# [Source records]
● ● ● ● ●
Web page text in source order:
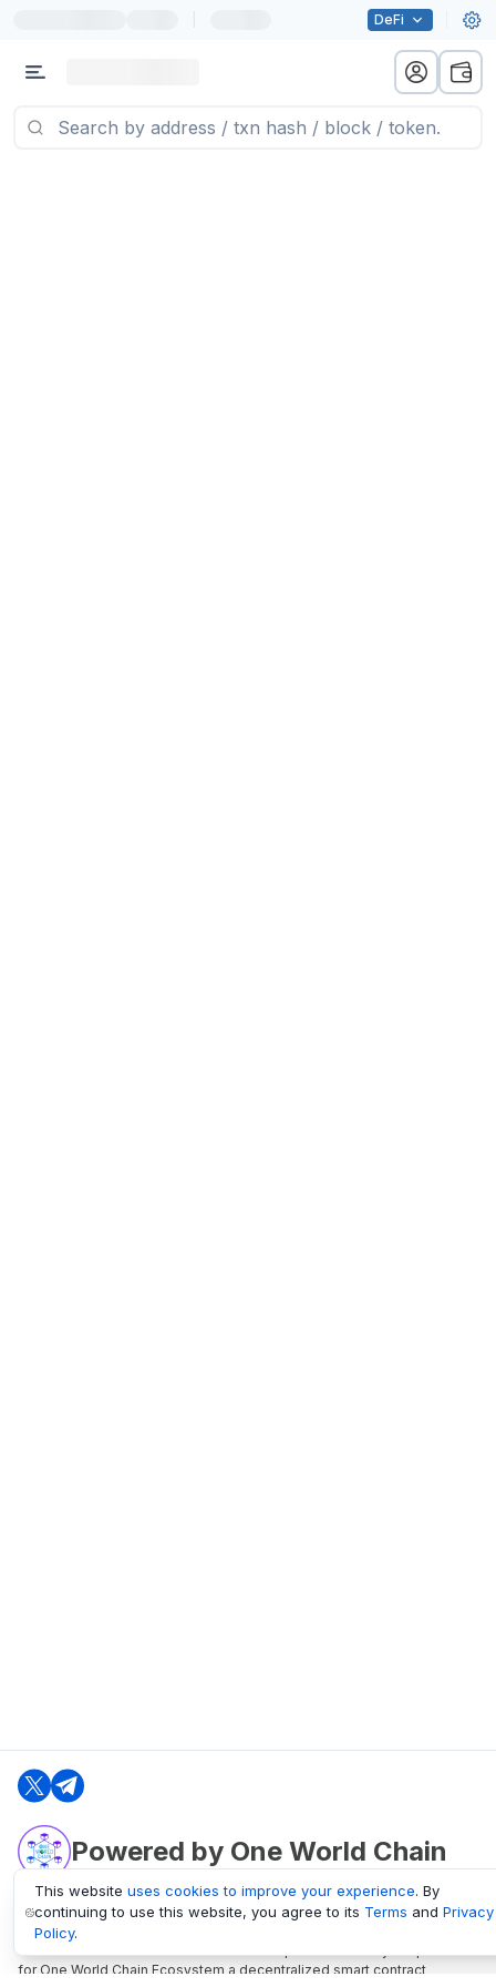
DeFi
Powered by One World Chain
oneworldchain.org
One World Chain Blockchain is a Block Explorer and Analytics platform
for One World Chain Ecosystem a decentralized smart contract
This website uses cookies to improve your experience. By
continuing to use this website, you agree to its Terms and Privacy
Policy.
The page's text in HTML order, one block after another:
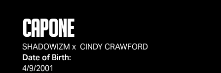
CAPONE
SHADOWIZM x CINDY CRAWFORD
Date of Birth:
4/9/2001
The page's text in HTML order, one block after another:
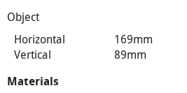
Object
Horizontal
169mm
Vertical
89mm
Materials
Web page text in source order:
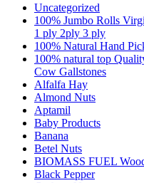
Uncategorized
100% Jumbo Rolls
1 ply 2ply 3 ply
100% Natural Hand
100% natural top
Cow Gallstones
Alfalfa Hay
Almond Nuts
Aptamil
Baby Products
Banana
Betel Nuts
BIOMASS FUEL
Black Pepper
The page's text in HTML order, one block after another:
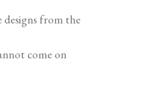
designs from the
come on
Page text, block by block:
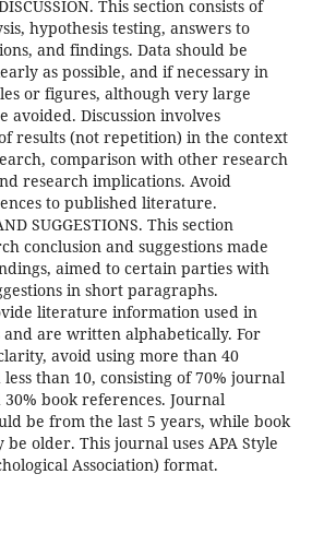
This section consists of
hypothesis testing, answers to
and findings. Data should be
as possible, and if necessary in
or figures, although very large
avoided. Discussion involves
results (not repetition) in the context
comparison with other research
research implications. Avoid
to published literature.
SUGGESTIONS. This section
conclusion and suggestions made
aimed to certain parties with
in short paragraphs.
literature information used in
are written alphabetically. For
avoid using more than 40
than 10, consisting of 70% journal
book references. Journal
be from the last 5 years, while book
be older. This journal uses APA Style
Association) format.
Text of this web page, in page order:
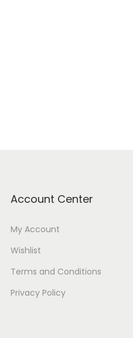
Account Center
My Account
Wishlist
Terms and Conditions
Privacy Policy
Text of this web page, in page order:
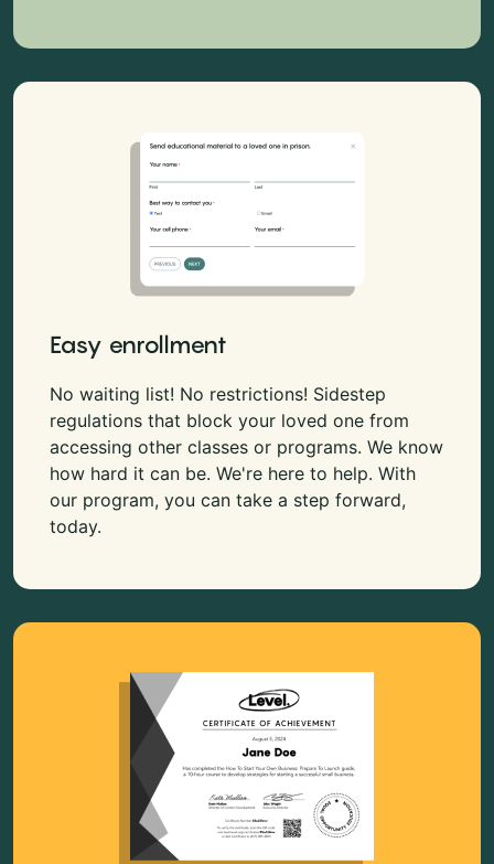
Easy enrollment
No waiting list! No restrictions! Sidestep
regulations that block your loved one from
accessing other classes or programs. We know
how hard it can be. We're here to help. With
our program, you can take a step forward,
today.
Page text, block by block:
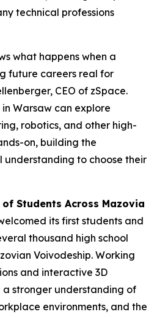
technical professions
what happens when a
future careers real for
CEO of zSpace.
Warsaw can explore
robotics, and other high-
on, building the
to choose their
Students Across Mazovia
its first students and
thousand high school
Voivodeship. Working
and interactive 3D
stronger understanding of
environments, and the
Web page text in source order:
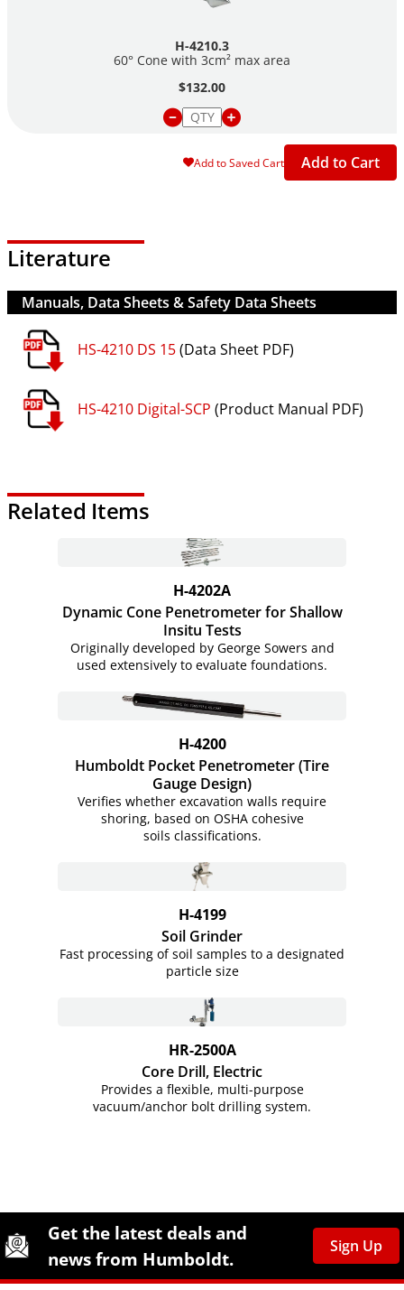
H-4210.3
60° Cone with 3cm² max area
$132.00
Add to Saved Cart Add to Cart
Literature
Manuals, Data Sheets & Safety Data Sheets
HS-4210 DS 15(Data Sheet PDF)
HS-4210 Digital-SCP (Product Manual PDF)
Related Items
H-4202A
Dynamic Cone Penetrometer for Shallow
Insitu Tests
Originally developed by George Sowers and
used extensively to evaluate foundations.
H-4200
Humboldt Pocket Penetrometer (Tire
Gauge Design)
Verifies whether excavation walls require
shoring, based on OSHA cohesive
soils classifications.
H-4199
Soil Grinder
Fast processing of soil samples to a designated
particle size
HR-2500A
Core Drill, Electric
Provides a flexible, multi-purpose
vacuum/anchor bolt drilling system.
Site Footer
Humboldt Newsletter Signup
Get the latest deals and
news from Humboldt.
Sign Up
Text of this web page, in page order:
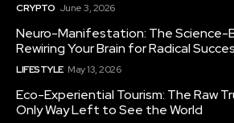
CRYPTO June 3, 2026
Neuro-Manifestation: The Science-
Rewiring Your Brain for Radical
LIFESTYLE May 13, 2026
Eco-Experiential Tourism: The Raw
Only Way Left to See the World
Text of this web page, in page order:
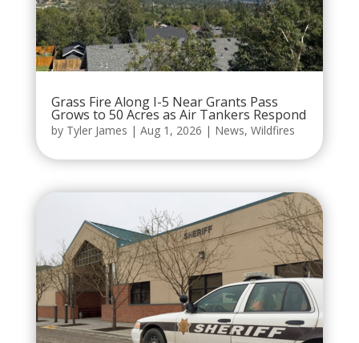
Grass Fire Along I-5 Near Grants Pass
Grows to 50 Acres as Air Tankers Respond
by Tyler James | Aug 1, 2026 | News, Wildfires
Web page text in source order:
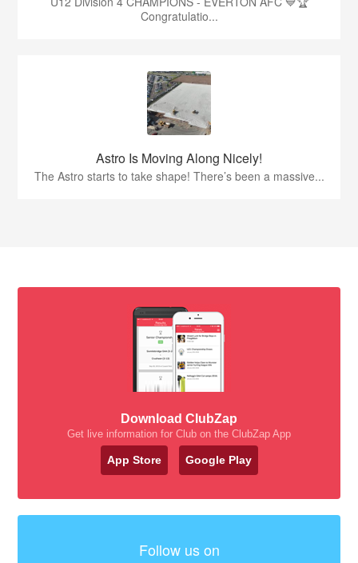
Congratulatio...
Astro Is Moving Along Nicely!
The Astro starts to take shape! There’s been a massive...
Download ClubZap
Get live information for Club on the ClubZap App
App Store Google Play
Follow us on
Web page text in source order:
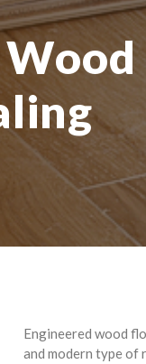
Engineered wood
and modern type of
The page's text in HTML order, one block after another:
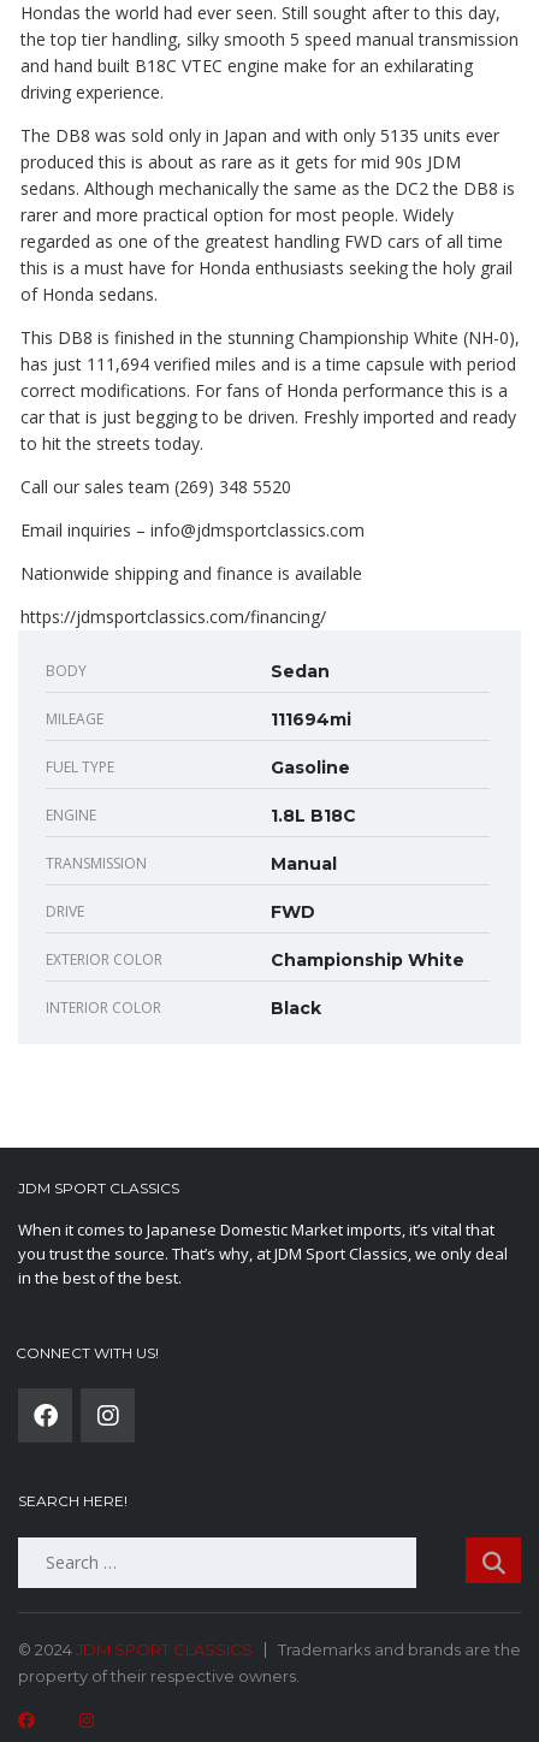
Hondas the world had ever seen. Still sought after to this day,
the top tier handling, silky smooth 5 speed manual transmission
and hand built B18C VTEC engine make for an exhilarating
driving experience.
The DB8 was sold only in Japan and with only 5135 units ever
produced this is about as rare as it gets for mid 90s JDM
sedans. Although mechanically the same as the DC2 the DB8 is
rarer and more practical option for most people. Widely
regarded as one of the greatest handling FWD cars of all time
this is a must have for Honda enthusiasts seeking the holy grail
of Honda sedans.
This DB8 is finished in the stunning Championship White (NH-0),
has just 111,694 verified miles and is a time capsule with period
correct modifications. For fans of Honda performance this is a
car that is just begging to be driven. Freshly imported and ready
to hit the streets today.
Call our sales team (269) 348 5520
Email inquiries – info@jdmsportclassics.com
Nationwide shipping and finance is available
https://jdmsportclassics.com/financing/
BODY Sedan
MILEAGE 111694mi
FUEL TYPE Gasoline
ENGINE 1.8L B18C
TRANSMISSION Manual
DRIVE FWD
EXTERIOR COLOR Championship White
INTERIOR COLOR Black
JDM SPORT CLASSICS
When it comes to Japanese Domestic Market imports, it’s vital that
you trust the source. That’s why, at JDM Sport Classics, we only deal
in the best of the best.
CONNECT WITH US!
SEARCH HERE!
© 2024JDM SPORT CLASSICS
Trademarks and brands are the
property of their respective owners.
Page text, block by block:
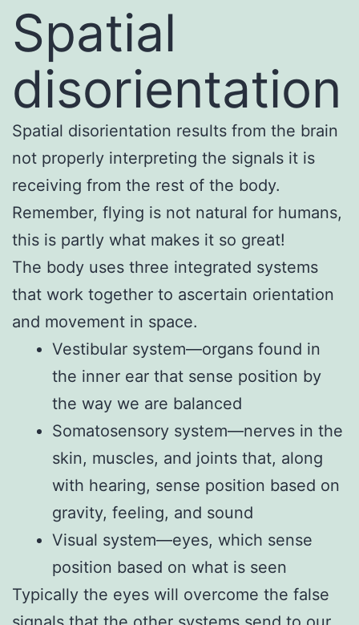
Spatial
disorientation
Spatial disorientation results from the brain
not properly interpreting the signals it is
receiving from the rest of the body.
Remember, flying is not natural for humans,
this is partly what makes it so great!
The body uses three integrated systems
that work together to ascertain orientation
and movement in space.
Vestibular system—organs found in
the inner ear that sense position by
the way we are balanced
Somatosensory system—nerves in the
skin, muscles, and joints that, along
with hearing, sense position based on
gravity, feeling, and sound
Visual system—eyes, which sense
position based on what is seen
Typically the eyes will overcome the false
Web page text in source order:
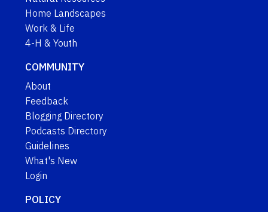
Home Landscapes
Work & Life
4-H & Youth
COMMUNITY
About
Feedback
Blogging Directory
Podcasts Directory
Guidelines
What's New
Login
POLICY
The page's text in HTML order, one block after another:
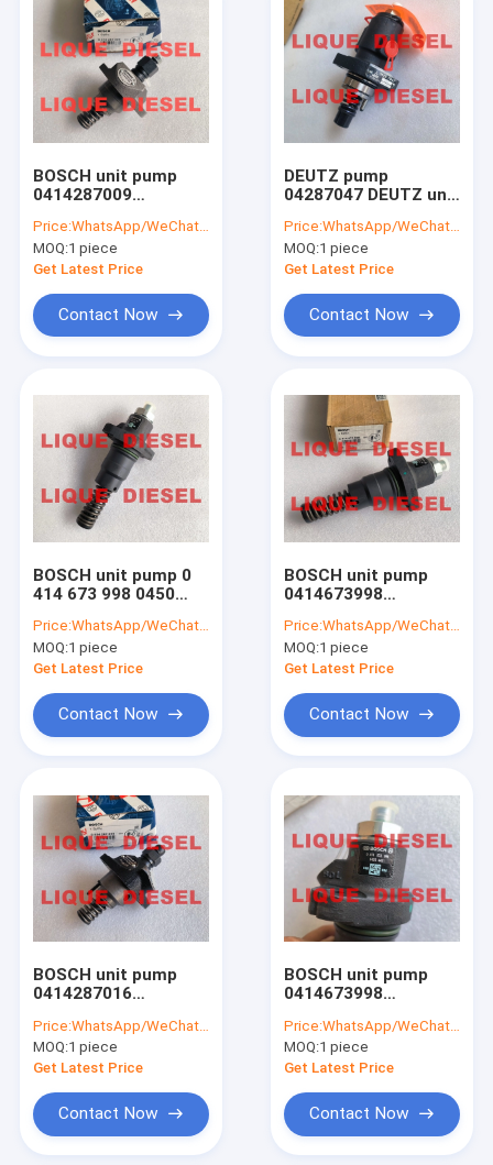
Products
About Us
Factory Tour
Request A Quote
DELPHI Injector
DENSO Injector
Other Injector
Common Rail Sensors
Repair Kits
BOSCH-DELPHI-DENSO Nozzles
BOSCH unit pump
0414287009
009 0417 8125
PFE1A80S3008
Price:WhatsApp/WeChat: +86-15153887217
MOQ:1 piece
Get Latest Price
Contact Now
DEUTZ pump
04287047 DEUTZ unit
04287047A/B/C/D
Price:WhatsApp/WeChat: +86-15153887217
MOQ:1 piece
Get Latest Price
Contact Now
BOSCH unit pump 0
414 673 998 0450
04504421 414673998
4504421
Price:WhatsApp/WeChat: +86-15153887217
MOQ:1 piece
Get Latest Price
Contact Now
BOSCH unit pump
0414673998
998 0450 4421
414673998 4504421
Price:WhatsApp/WeChat: +86-15153887217
MOQ:1 piece
Get Latest Price
Contact Now
BOSCH unit pump
0414287016
016 0414 287 016
Price:WhatsApp/WeChat: +86-15153887217
MOQ:1 piece
Get Latest Price
Contact Now
BOSCH unit pump
0414673998
998 0450-4421
4504421
Price:WhatsApp/WeChat: +86-15153887217
MOQ:1 piece
Get Latest Price
Contact Now
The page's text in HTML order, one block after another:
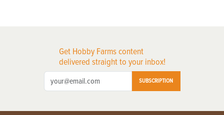
Get Hobby Farms content
delivered straight to your inbox!
SUBSCRIPTION
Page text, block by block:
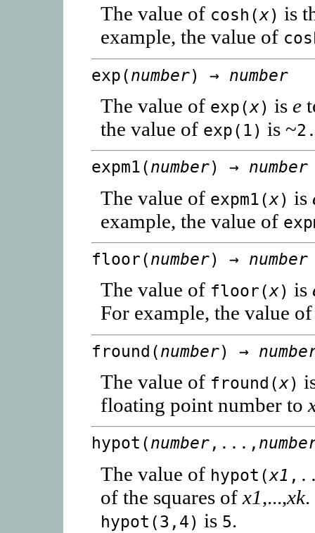
The value of cosh(x) is
example, the value of
exp(number) → number
The value of exp(x) is e
the value of exp(1) is ~
expm1(number) → number
The value of expm1(x) is
example, the value of
floor(number) → number
The value of floor(x) is
For example, the value
fround(number) →
The value of fround(x)
floating point number to
hypot(number,...,
The value of hypot(x1
of the squares ofx1,...,xk.
hypot(3,4) is 5.
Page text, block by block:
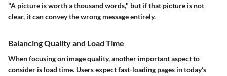
"A picture is worth a thousand words," but if that picture is not
clear, it can convey the wrong message entirely.
Balancing Quality and Load Time
When focusing on image quality, another important aspect to
consider is load time. Users expect fast-loading pages in today’s
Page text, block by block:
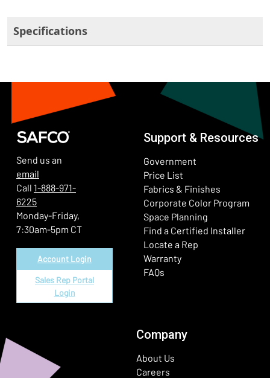
Specifications
Send us an
email
Call 1-888-971-
6225
Monday-Friday,
7:30am-5pm CT
Account Login
Sales Rep Portal
Login
Support & Resources
Government
Price List
Fabrics & Finishes
Corporate Color Program
Space Planning
Find a Certified Installer
Locate a Rep
Warranty
FAQs
Company
About Us
Careers
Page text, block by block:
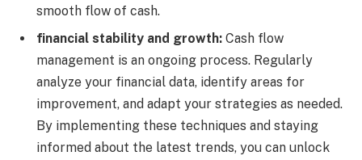
smooth flow of cash.
financial stability and growth: Cash flow
management is an ongoing process. Regularly
analyze your financial data, identify areas for
improvement, and adapt your strategies as needed.
By implementing these techniques and staying
informed about the latest trends, you can unlock
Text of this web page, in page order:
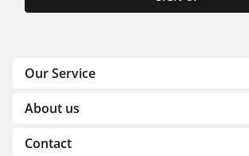
Our Service
About us
Contact
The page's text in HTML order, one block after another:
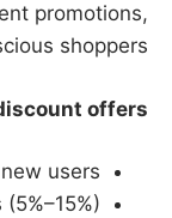
promotions,
shoppers.
offers:
users
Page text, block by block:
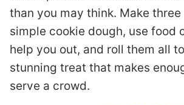
than you may think. Make
simple cookie dough, use food
help you out, and roll them all
stunning treat that makes
serve a crowd.
● ● ● ● ●
# [Directions]
Output should consist of the lines above from the one with "conclusion and suggestions made" down to the one with "accessing other classes or programs. We know", exact and without pictures.

# [Written answer]
conclusion and suggestions made
aimed to certain parties with
in short paragraphs.
literature information used in
are written alphabetically. For
avoid using more than 40
than 10, consisting of 70% journal
book references. Journal
be from the last 5 years, while book
be older. This journal uses APA Style
Association) format.
Text of this web page, in page order:
Account Center
My Account
Wishlist
Terms and Conditions
Privacy Policy
Text of this web page, in page order:
Easy enrollment
No waiting list! No restrictions! Sidestep
regulations that block your loved one from
accessing other classes or programs. We know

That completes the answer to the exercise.